Note that indexes are not mandatory for full text searching, but in
cases where a column is searched on a regular basis, an index is
usually desirable.
</para>
<para>
To create such an index, do one of:
<variablelist>
<varlistentry>
<term>
<indexterm zone="textsearch-indexes">
<primary>index</primary>
<secondary>GIN</secondary>
<tertiary>text search</tertiary>
</indexterm>
<literal>CREATE INDEX <replaceable>name</replaceable> ON <replaceable>table</replaceable> USING GIN (<replaceable>column</replaceable>);</literal>
</term>
<listitem>
<para>
Creates a GIN (Generalized Inverted Index)-based index.

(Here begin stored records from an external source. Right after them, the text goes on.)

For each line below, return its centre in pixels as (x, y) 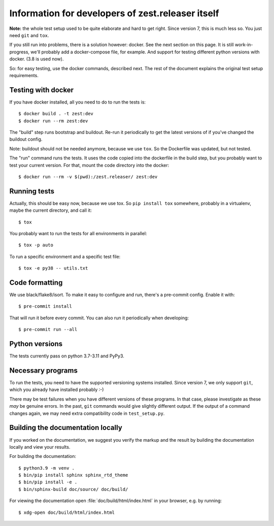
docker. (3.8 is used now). (37, 59)
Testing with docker (41, 90)
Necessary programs (44, 370)
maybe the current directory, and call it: (51, 210)
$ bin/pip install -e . (48, 482)
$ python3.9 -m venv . (47, 468)
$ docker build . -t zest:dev (56, 114)
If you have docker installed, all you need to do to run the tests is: (78, 102)

The <replaceable>column</replaceable> must be of <type>tsvector</type> type.
</para>
</listitem>
</varlistentry>
<varlistentry>
<term>
<indexterm zone="textsearch-indexes">
<primary>index</primary>
<secondary>GiST</secondary>
<tertiary>text search</tertiary>
</indexterm>
<literal>CREATE INDEX <replaceable>name</replaceable> ON <replaceable>table</replaceable> USING GIST (<replaceable>column</replaceable> [ { DEFAULT | tsvector_ops } (siglen = <replaceable>number</replaceable>) ] );</literal>
</term>
<listitem>
<para>
Creates a GiST (Generalized Search Tree)-based index.

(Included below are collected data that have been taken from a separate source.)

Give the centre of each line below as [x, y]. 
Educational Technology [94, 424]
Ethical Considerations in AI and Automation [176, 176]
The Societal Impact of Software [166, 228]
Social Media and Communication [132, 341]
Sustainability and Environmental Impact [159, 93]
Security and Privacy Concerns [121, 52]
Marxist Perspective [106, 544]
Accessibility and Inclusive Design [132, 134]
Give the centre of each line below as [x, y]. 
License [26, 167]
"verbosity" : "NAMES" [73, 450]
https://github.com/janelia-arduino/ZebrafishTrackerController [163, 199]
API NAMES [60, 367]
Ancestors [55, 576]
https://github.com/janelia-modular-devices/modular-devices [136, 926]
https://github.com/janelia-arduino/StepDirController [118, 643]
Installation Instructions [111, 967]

The <replaceable>column</replaceable> can be of <type>tsvector</type> or
<type>tsquery</type> type.
Optional integer parameter <literal>siglen</literal> determines
signature length in bytes (see below for details).
</para>
</listitem>
</varlistentry>
</variablelist>
</para>
<para>
GIN indexes are the preferred text search index type. As inverted
indexes, they contain an index entry for each word (lexeme), with a
compressed list of matching locations. Multi-word searches can find
the first match, then use the index to remove rows that are lacking
additional words. GIN indexes store only the words (lexemes) of
<type>tsvector</type> values, and not their weight labels. Thus a table
row recheck is needed when using a query that involves weights.
</para>
<para>
A GiST index is <firstterm>lossy</firstterm>, meaning that the index
might produce false matches, and it is necessary
to check the actual table row to eliminate such false matches.
(<productname>PostgreSQL</productname> does this automatically when needed.)

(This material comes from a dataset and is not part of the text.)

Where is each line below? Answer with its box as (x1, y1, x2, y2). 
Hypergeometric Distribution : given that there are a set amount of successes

GiST indexes are lossy because each document is represented in the
index by a fixed-length signature. The signature length in bytes is determined
by the value of the optional integer parameter <literal>siglen</literal>.
The default signature length (when <literal>siglen</literal> is not specified) is
124 bytes, the maximum signature length is 2024 bytes. The signature is generated by hashing
each word into a single bit in an n-bit string, with all these bits OR-ed
together to produce an n-bit document signature. When two words hash to
the same bit position